Most designers would find it comparatively easily to conceptualize an entire space in the abstract - they can think of 100 or 1000 different options for curtains, rugs, sofas, side tables, wall treatments, art, and accent pieces, and know roughly how these mix and match. Most homeowners could not do that - but it doesn't mean they need to hire a decorator (unless they want to), it means they need to approach the project in a manner suited to their situation. I believe the best advice is to do exactly what this article says not to do: namely, buy at least one anchor piece and then design around it. The important part is to KNOW that you're likely forcing yourself to design around something, and make sure you give that role to a piece you truly love. After that, you have to get the things you've bought next to each other and study them carefully before you buy the next thing, to avoid either buying too many disparate elements with big personality and making your space schizophrenic, or buying too many neutral items (in order to avoid the first problem) and running out of items to buy before you've bought enough things with personality. And of course a room with too many disparate things can sometimes be unified by that last thing that makes the rest of them work, so it's not an exact science.

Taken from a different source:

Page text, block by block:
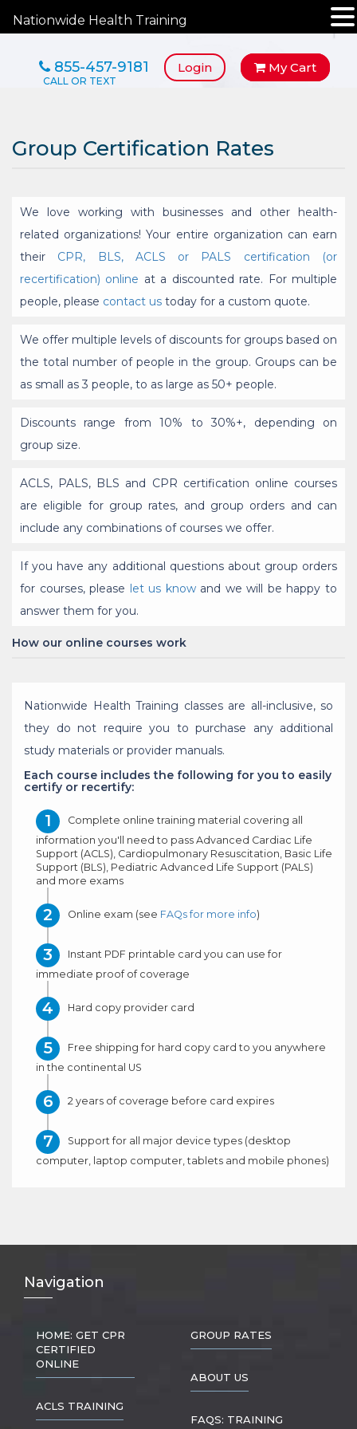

I also think that the "go to a to-the-trade showroom" (like the advice to plan the whole room before buying anything) is intended (perhaps unconsciously) to drive the reader to conclude professional assistance is necessary when it really isn't. In my humble opinion, one should go to educate one's tastes to the place from which one is likely to buy. For me, that means, if I'm going to need a dresser and haven't got a goal item in mind yet, I head to craigslist and see what sorts of things my money could buy. Or it could be Ikea if that suits your budget and taste better. The internet is probably the best way to do the first round (get an idea of everything out there without getting in the car). I honestly don't think a to-the-trade showroom is ever going to be the place any homeowner should go to get ideas unless he's working with a designer - and then, of course, he doesn't need to go to the showroom. It's a good place for the designer to go to get ideas for a client (who can afford a designer and to-the-trade items), but that doesn't mean it's a good place for a homeowner without a designer to go.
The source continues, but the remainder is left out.